WHAT YOU NEED TO DO
The output should be exactly the lines from the one containing "Department of Mathematics (77, 533)" through the last line of the records, and only those.
# # # # #
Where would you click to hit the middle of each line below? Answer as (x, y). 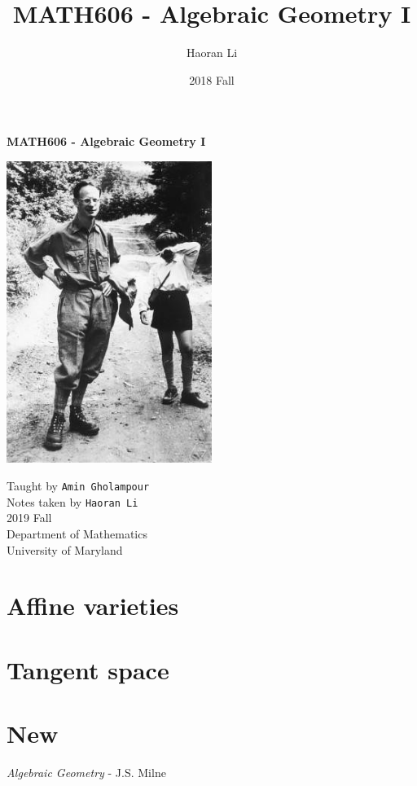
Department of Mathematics (77, 533)
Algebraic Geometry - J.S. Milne (86, 773)
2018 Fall (212, 79)
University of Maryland (65, 549)
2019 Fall (29, 518)
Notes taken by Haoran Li (72, 501)
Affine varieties (93, 606)
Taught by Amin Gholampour (78, 486)
# # # # #
SOLVED EXERCISE
Department of Mathematics (77, 533)
Algebraic Geometry - J.S. Milne (86, 773)
2018 Fall (212, 79)
University of Maryland (65, 549)
2019 Fall (29, 518)
Notes taken by Haoran Li (72, 501)
Affine varieties (93, 606)
Taught by Amin Gholampour (78, 486)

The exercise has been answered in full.